LivePipe UI tries to provide a set of reusable core UI components that has a similar API design philosophy to Prototype. So far only components I have needed are part of the kit, but I am hoping that it grows with time. Now that it is on GitHub I’m hoping that it will be easier for users to contribute. The biggest news to existing users is that the Control.Modal class has been completely rewritten, and it is now a subclass of Control.Window. There are also proper Lightbox and Tooltip classes. The new class system in Prototype 1.6 made that far more elegant than it would have been before.

PersonalGrid has a distinct Mac feel. What made you aim for a desktop-like application?

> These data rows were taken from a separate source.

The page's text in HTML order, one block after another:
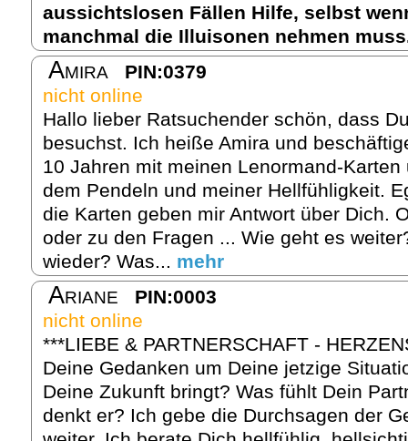
aussichtslosen Fällen Hilfe, selbst
manchmal die Illuisonen nehmen
Amira
PIN:0379
nicht online
Hallo lieber Ratsuchender schön, dass
besuchst. Ich heiße Amira und
10 Jahren mit meinen Lenormand-
dem Pendeln und meiner Hellfühligkeit.
die Karten geben mir Antwort über Dich.
oder zu den Fragen ... Wie geht es
wieder? Was... mehr
Ariane
PIN:0003
nicht online
***LIEBE & PARTNERSCHAFT -
Deine Gedanken um Deine jetzige
Deine Zukunft bringt? Was fühlt Dein
denkt er? Ich gebe die Durchsagen der

RJ: Since an application of this nature is all about finding and organizing files and folders, why not recreate an interface people are already completely familiar with? We have a ways to go to catch up feature wise to Box.net, but when I first used their service I noticed they used some desktop metaphors (like drag and drop), but overall the application still felt too much like a website. Plenty of web services should feel like websites, but I don’t think file management apps should (except for Drop.io, which is wonderfully simple).

PersonalGrid screenshot

With regards to the Mac feel… besides borrowing some of the icons (still wondering if we will hear from Apple legal), there are a lot of very particular things that I like about the Finder. One of the hidden features of the PersonalGrid UI is that if you pick up an item and hover over any folder, breadcrumb, group or friendship, you will navigate to that location, and you will still be able to drop the item in any sub folder at the new location. The Finder does this, but I rarely use it because you can have multiple Finder windows open, or use the column view. In a two paned interface it’s the only way to elegantly get an item from A to C without moving it to B first.

Rich web development is still in its infancy, but Apple (and others) have had many complex UI problems elegantly solved for years on the desktop, so when I would run into a brick wall like the A-to-C problem, I would see how it was solved in the Finder, or even read the documentation in the Human Interface Guidelines.

It was also an amazingly fun challenge to deconstruct and recreate something as basic as the selection for the new Control.Selection library, which is also one of the core components of the PersonalGrid UI. When building something that complex yet fundamental one realizes all of the tweaks that coders and designers before you have thought obsessively about.